Un bouclier indispensable face aux menaces asymétriques régionales

Les porte-avions demeurent des cibles de choix dans la guerre navale moderne, vulnérables aux menaces asymétriques telles que les missiles balistiques anti-navires YJ-21 chinois ou les missiles de croisière lancés depuis sous-marins Babur-3 pakistanais. L’arsenal actuel de la Marine indienne – avec le Barak-8 (portée 100 km) sur les destroyers classe Kolkata et les essais du Akash-NG – constitue une couche de protection moyenne solide, mais ne couvre pas la portée étendue du M2 nécessaire pour neutraliser les menaces en amont. L’intégration de l’ADS dérivé du Projet Kusha directement sur les porte-avions remédie à cette lacune, permettant aux escadrilles MiG-29K et Tejas-N de l’INS Vikrant de se concentrer sur l’offensive plutôt que sur la défense.

Ce bouclier autonome classe les porte-avions indiens parmi les élites mondiales, dépassant la combinaison ESSM/RIM-162 de la classe Nimitz américaine (portée maximale 150 km) en terme de portée brute, et se positionnant au niveau du Charles de Gaulle français tout en étant d’origine entièrement indigène. « Avec une portée de 200 à 300 km, cette variante sera également déployée sur les futurs bâtiments de surface de la Marine indienne, tels que les destroyers, pour protéger les porte-avions », expliquent des sources proches, laissant entendre un effet de cascade sur les frégates Projet 15B+ et le futur porte-avions national (IAC-2).

Calendrier et intégration

Les jalons du développement sont ambitieux : essais du M1 en 2026, du M2 en 2027, et certification navale complète d’ici 2029, avec Bharat Electronics Limited (BEL) en rôle d’intégrateur système.
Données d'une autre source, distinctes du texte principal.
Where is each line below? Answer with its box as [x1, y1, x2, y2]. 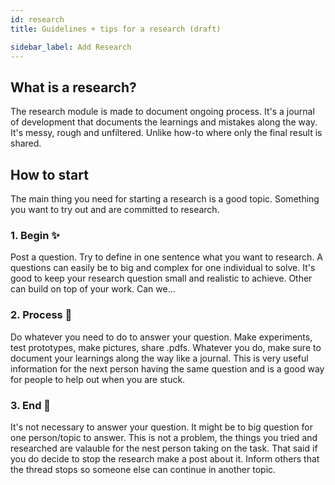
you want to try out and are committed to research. [10, 204, 220, 215]
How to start [10, 166, 89, 183]
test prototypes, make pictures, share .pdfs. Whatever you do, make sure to [10, 341, 322, 353]
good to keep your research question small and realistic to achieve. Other [10, 272, 313, 285]
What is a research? [10, 79, 137, 96]
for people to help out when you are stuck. [10, 373, 186, 385]
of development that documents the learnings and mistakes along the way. [10, 116, 318, 128]
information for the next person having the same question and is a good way [10, 362, 325, 375]
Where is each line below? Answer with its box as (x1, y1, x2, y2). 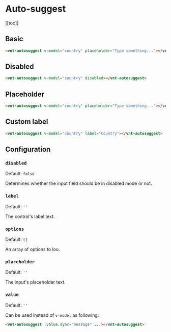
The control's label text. (5, 213, 55, 219)
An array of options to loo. (5, 246, 60, 252)
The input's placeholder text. (5, 279, 66, 285)
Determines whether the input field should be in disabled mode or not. (5, 180, 153, 186)
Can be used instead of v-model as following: (5, 312, 99, 318)
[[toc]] (5, 20, 19, 26)
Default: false (5, 171, 35, 177)
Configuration (5, 145, 51, 154)
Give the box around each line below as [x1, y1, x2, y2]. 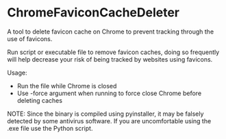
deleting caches [16, 96, 63, 104]
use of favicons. [7, 34, 53, 42]
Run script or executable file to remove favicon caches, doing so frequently [7, 48, 220, 56]
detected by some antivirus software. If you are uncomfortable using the [7, 116, 212, 125]
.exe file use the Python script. [7, 124, 93, 132]
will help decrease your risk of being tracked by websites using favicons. [7, 55, 213, 63]
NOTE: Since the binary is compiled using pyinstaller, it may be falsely [7, 110, 204, 118]
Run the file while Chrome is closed [16, 81, 117, 90]
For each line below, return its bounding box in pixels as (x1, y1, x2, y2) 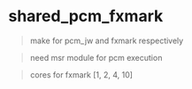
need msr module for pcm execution (29, 52, 163, 63)
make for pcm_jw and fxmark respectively (29, 35, 184, 46)
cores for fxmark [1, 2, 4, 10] (29, 69, 134, 80)
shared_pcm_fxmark (8, 6, 164, 26)
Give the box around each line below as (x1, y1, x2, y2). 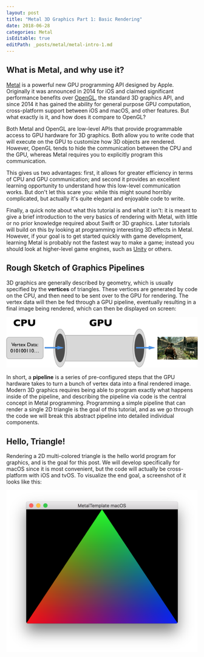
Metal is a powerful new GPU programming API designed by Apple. (6, 81, 174, 88)
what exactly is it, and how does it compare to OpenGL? (6, 113, 146, 121)
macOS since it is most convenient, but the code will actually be (6, 465, 166, 473)
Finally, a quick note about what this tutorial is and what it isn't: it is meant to (6, 206, 197, 214)
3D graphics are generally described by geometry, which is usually (6, 279, 174, 286)
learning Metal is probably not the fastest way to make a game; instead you (6, 238, 194, 246)
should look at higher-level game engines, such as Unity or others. (6, 245, 173, 252)
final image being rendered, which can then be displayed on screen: (6, 305, 177, 312)
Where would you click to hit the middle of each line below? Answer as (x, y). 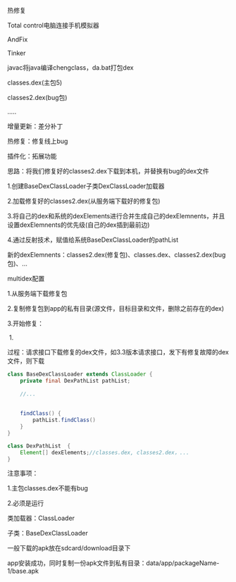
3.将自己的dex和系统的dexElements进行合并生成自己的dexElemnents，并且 (116, 216)
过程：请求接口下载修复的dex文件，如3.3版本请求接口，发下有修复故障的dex (118, 352)
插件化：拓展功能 (32, 156)
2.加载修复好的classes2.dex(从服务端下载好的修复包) (84, 201)
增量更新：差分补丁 (35, 126)
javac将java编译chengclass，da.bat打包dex (70, 68)
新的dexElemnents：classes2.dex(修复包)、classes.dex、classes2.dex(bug (117, 255)
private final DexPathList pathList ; (75, 380)
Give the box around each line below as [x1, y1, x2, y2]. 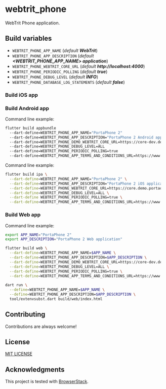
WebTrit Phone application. [5, 20, 60, 26]
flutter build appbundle [5, 126, 56, 130]
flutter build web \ [5, 246, 48, 251]
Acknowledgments [5, 365, 65, 374]
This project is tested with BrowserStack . [5, 379, 89, 385]
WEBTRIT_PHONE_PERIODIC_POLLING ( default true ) [12, 68, 108, 74]
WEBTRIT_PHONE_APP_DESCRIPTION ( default [12, 53, 94, 59]
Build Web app [5, 211, 41, 218]
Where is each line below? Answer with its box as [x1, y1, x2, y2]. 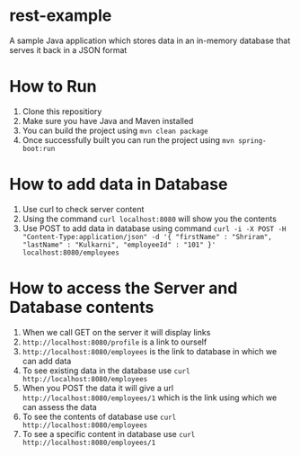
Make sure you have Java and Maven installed [22, 115, 194, 126]
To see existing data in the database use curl [22, 365, 190, 376]
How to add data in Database [9, 174, 228, 194]
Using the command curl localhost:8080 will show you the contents [22, 213, 277, 224]
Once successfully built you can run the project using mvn [22, 134, 235, 145]
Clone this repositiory [22, 105, 102, 117]
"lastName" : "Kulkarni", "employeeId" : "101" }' [22, 240, 216, 249]
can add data [22, 355, 72, 366]
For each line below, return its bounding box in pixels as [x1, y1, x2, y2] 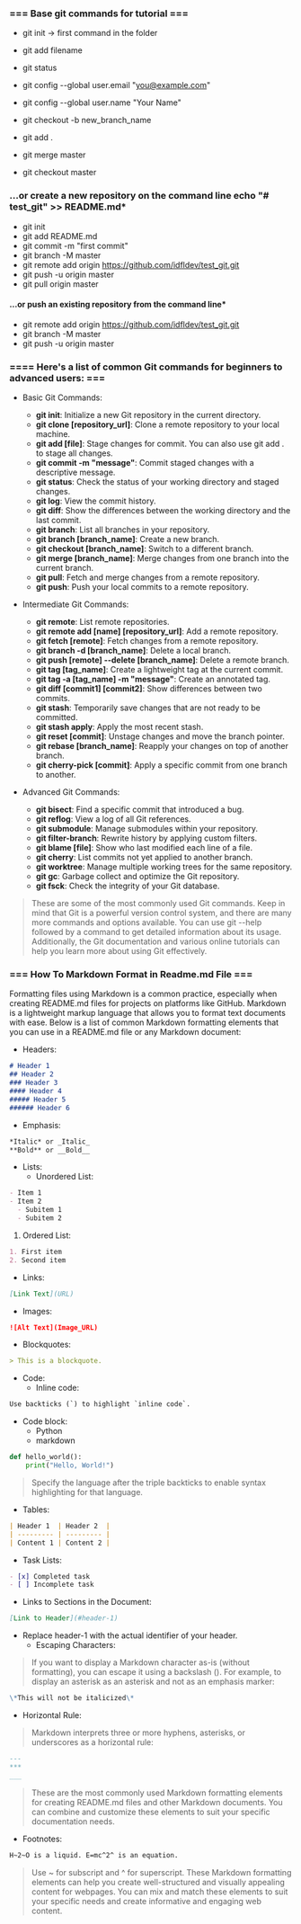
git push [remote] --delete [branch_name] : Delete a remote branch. [35, 655, 290, 665]
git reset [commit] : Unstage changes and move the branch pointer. [35, 731, 286, 742]
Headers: [22, 1044, 57, 1055]
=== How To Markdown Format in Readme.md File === [9, 968, 253, 981]
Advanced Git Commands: [22, 787, 120, 797]
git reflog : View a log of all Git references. [35, 814, 191, 824]
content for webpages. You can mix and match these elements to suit [31, 1886, 288, 1897]
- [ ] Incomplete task [9, 1581, 94, 1590]
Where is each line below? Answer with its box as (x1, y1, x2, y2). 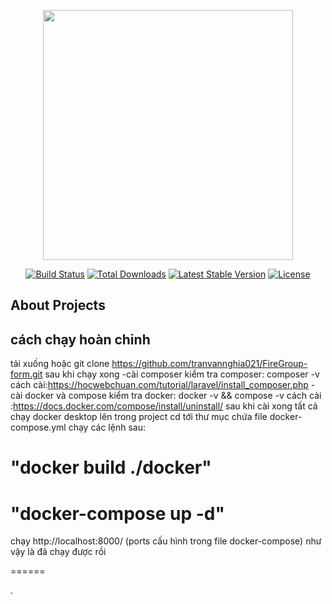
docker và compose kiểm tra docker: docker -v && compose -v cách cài (24, 390, 322, 402)
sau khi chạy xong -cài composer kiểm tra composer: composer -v (44, 368, 320, 380)
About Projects (10, 297, 106, 314)
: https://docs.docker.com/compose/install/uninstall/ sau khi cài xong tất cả (10, 400, 318, 412)
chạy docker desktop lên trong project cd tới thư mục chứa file (10, 411, 268, 423)
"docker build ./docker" (10, 456, 212, 479)
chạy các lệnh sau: (68, 421, 146, 434)
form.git (10, 368, 43, 380)
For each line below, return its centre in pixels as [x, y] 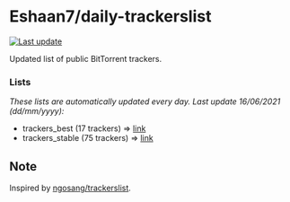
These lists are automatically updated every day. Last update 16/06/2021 [145, 101]
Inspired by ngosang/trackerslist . [70, 188]
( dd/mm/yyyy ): [37, 111]
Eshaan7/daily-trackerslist [110, 17]
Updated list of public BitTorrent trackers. [86, 58]
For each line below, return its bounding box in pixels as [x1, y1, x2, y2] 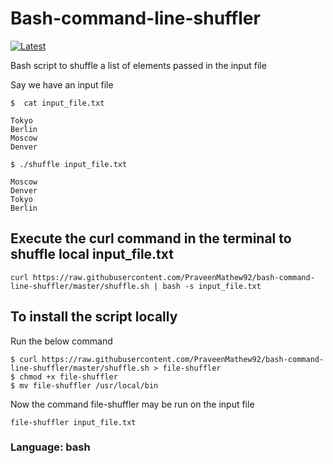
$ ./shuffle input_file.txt [10, 159, 128, 169]
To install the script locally [10, 308, 178, 326]
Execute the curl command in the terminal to [10, 230, 292, 247]
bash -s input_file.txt [162, 281, 262, 291]
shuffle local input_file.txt [10, 246, 174, 263]
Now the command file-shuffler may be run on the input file [10, 398, 255, 410]
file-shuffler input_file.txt [10, 417, 137, 427]
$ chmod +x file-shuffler [10, 372, 118, 382]
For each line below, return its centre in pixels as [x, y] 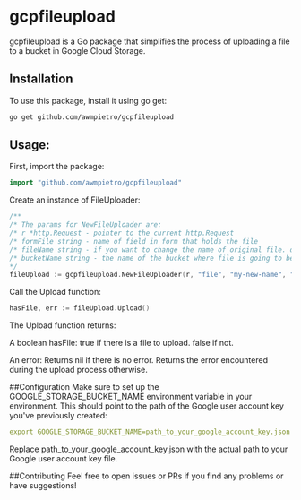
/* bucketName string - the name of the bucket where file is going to [146, 258]
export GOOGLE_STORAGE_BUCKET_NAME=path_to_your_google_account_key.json [150, 432]
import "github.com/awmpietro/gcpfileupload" [95, 183]
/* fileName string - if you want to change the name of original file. [148, 250]
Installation [41, 79]
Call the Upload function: [55, 292]
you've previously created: [58, 416]
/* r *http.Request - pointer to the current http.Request [122, 233]

Le coût estimé pour équiper les porte-avions serait compris entre 15 000 et 20 000 crore de roupies (environ 1,8 à 2,4 milliards d’euros), avec un contenu indigène de 75 % via des compensations auprès d’industriels privés tels que Tata et L&T.

Cette montée en puissance propulse la doctrine des groupes aéronavals indiens vers les technologies de cinquième génération, leur permettant d’opérer durablement depuis le détroit de Malacca jusqu’à la mer d’Arabie sans surcharge des escorteurs. Dans le cadre des exercices du QUAD et face aux incursions du porte-avions chinois Liaoning, le système ADS M2 devrait dissuader efficacement les incursions en « zone grise » et préserver les lignes de communication maritimes, essentielles pour les 80 % des importations pétrolières de l’Inde.